IEEE/ACM Trans Comput Biol Bioinform. 2020 May-Jun;17(3):841-846. doi: 10.1109/TCBB.2018.2868346. Epub 2018 Sep 3.
Biomedical named entity recognition (Bio-NER) is an important preliminary step for many biomedical text mining tasks. The current mainstream methods for NER are based on the neural networks to avoid the complex hand-designed features derived from various linguistic analyses. However, these methods ignore some potential sentence-level semantic information and general features of semantic and syntactic. Therefore, we propose a novel Long Short Term Memory (LSTM) Networks model integrating language model and sentence-level reading control gate (LS-BLSTM-CRF) for Bio-NER. In our model, a sentence-level reading control gate (SC) is inserted into the networks to integrate the implicit meaning of an entire sentence and the language model is integrated to our model to learn richer potential features. Besides, character-level embeddings are introduced as the input to deal with out-of-vocabulary words. The experimental results conducted on the BioCreative II GM corpus show that our method can achieve an F-score of 89.94 percent, which outperforms all state-of-the-art systems and is 1.33 percent higher than the best performing neural networks.

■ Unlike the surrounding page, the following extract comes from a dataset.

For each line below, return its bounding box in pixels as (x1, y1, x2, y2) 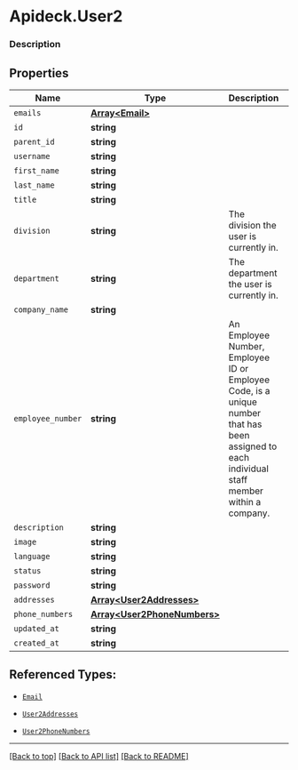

生物医学命名实体识别 (Bio-NER) 是许多生物医学文本挖掘任务的重要初步步骤。当前 NER 的主流方法基于神经网络,以避免源自各种语言分析的复杂手动设计特征。然而,这些方法忽略了一些潜在的句子级语义信息和语义和句法的一般特征。因此,我们提出了一种新的长短期记忆 (LSTM) 网络模型,该模型集成了语言模型和句子级阅读控制门 (LS-BLSTM-CRF) ,用于 Bio-NER。在我们的模型中,插入了一个句子级阅读控制门 (SC) 来整合整个句子的隐含意义,并将语言模型集成到我们的模型中,以学习更丰富的潜在特征。此外,还引入了字符级嵌入作为输入来处理词汇外单词。在 BioCreative II GM 语料库上进行的实验结果表明,我们的方法可以达到 89.94%的 F 分数,优于所有最先进的系统,比表现最好的神经网络高出 1.33%。